**Try it:** Copy exactly. Include the line containing "Endstücke Blau (Paar) (21, 76, 153, 94)", every line after it, and the last line below, but no pictures.

Collected data entries:
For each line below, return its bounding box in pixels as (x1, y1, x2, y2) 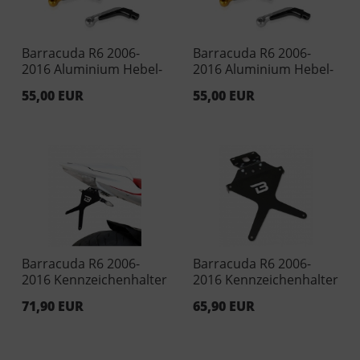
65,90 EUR (192, 297, 255, 315)
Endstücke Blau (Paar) (21, 76, 153, 94)
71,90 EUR (21, 297, 84, 315)
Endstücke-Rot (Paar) (192, 76, 320, 94)
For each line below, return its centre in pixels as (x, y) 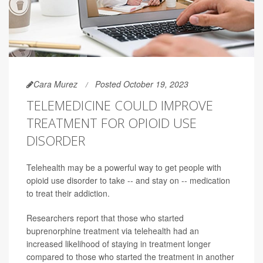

**Solution:**
Endstücke Blau (Paar) (21, 76, 153, 94)
71,90 EUR (21, 297, 84, 315)
Endstücke-Rot (Paar) (192, 76, 320, 94)
For each line below, return its centre in pixels as (x, y) 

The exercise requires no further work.